Vol. 7, No. 4 Week of January 27, 2002

Report on state ownership of gasline to be released Jan. 31

Kay Cashman

A deputy commissioner from the department tasked with looking at whether or not the state should take any, all or part ownership in a North Slope gas pipeline project told the Joint Committee on Gas Pipelines Jan. 16 that the department would release a hefty report on its findings Jan. 31.

Larry Persily with the Alaska Department of Revenue said Senate Bill 158, which was passed last year, directed the department to look at the “merits of state ownership and/or financing of a natural gas pipeline.”

The latest draft of the report is 117 pages and “still growing,” Persily told the committee.

Upon completion, copies will likely be posted on the Web, he said.

Persily talked about one aspect of SB 158 on which DOR has not previously commented: a directive that the department look at the possibility of “establishing a private corporation of Alaska citizens to own a — or the — gasline.” He said DOR believes such an entity would raise a number of questions that would warrant further in-depth analysis.

The concept of a private corporation of Alaska citizens was first proposed in a 1978 report by Dillon Reed and Co. Persily said the firm modeled the structure in its report on Alberta Energy Corp., which at the time was half owned by the government of the province of Alberta and half owned by its citizens.

Persily said limiting shareholders exclusively to Alaska citizens could present problems.

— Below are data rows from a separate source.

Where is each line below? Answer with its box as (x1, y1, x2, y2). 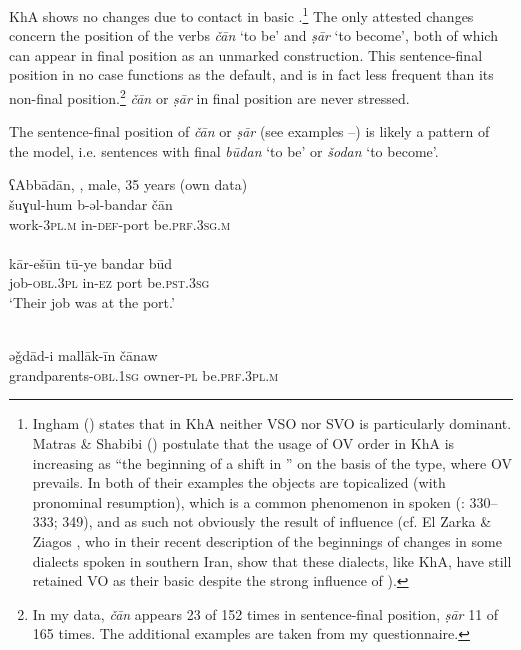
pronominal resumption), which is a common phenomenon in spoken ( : (32, 491, 465, 512)
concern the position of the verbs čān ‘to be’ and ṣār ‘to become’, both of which (9, 25, 498, 46)
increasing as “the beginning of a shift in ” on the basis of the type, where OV (32, 452, 512, 473)
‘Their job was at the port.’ (9, 292, 175, 313)
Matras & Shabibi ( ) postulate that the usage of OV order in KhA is (32, 433, 455, 453)
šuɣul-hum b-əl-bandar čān (9, 194, 173, 215)
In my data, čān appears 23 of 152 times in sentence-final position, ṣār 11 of (32, 603, 499, 624)
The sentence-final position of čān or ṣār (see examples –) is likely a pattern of (9, 121, 490, 142)
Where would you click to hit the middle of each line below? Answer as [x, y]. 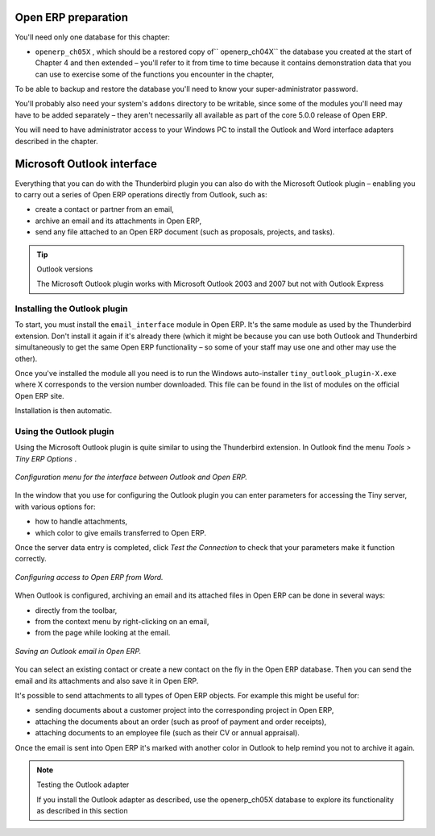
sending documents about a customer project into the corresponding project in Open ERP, [184, 710]
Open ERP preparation [72, 17]
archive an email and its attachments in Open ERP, [118, 221]
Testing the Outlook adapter [83, 784]
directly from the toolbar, [76, 610]
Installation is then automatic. [64, 411]
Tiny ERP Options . [46, 458]
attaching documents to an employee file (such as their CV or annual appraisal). [167, 733]

“As a practical matter, residency requirements for shareholders might be difficult to monitor and enforce and would almost certainly diminish the market value of those shares because resale could only be to the select group of residents,” he told the committee. It might also produce legal challenges, he said, because it appears to be unprecedented in the United States: “A residents-only shareholders rule that might be challenged as lacking a legitimate public purpose. It might also be challenged under the privilege and immunities clause of the Constitution.”

DOR also believes a private corporation with Alaska shareholders would “fail to offer any tax or financial advantage over the development of a project by private corporations.”

Persily told the committee Dillon Reed based its assumptions on a defunct 1978 tax code which allowed issuance of tax-exempt bonds by a state to raise funds for the initial capitalization of a project.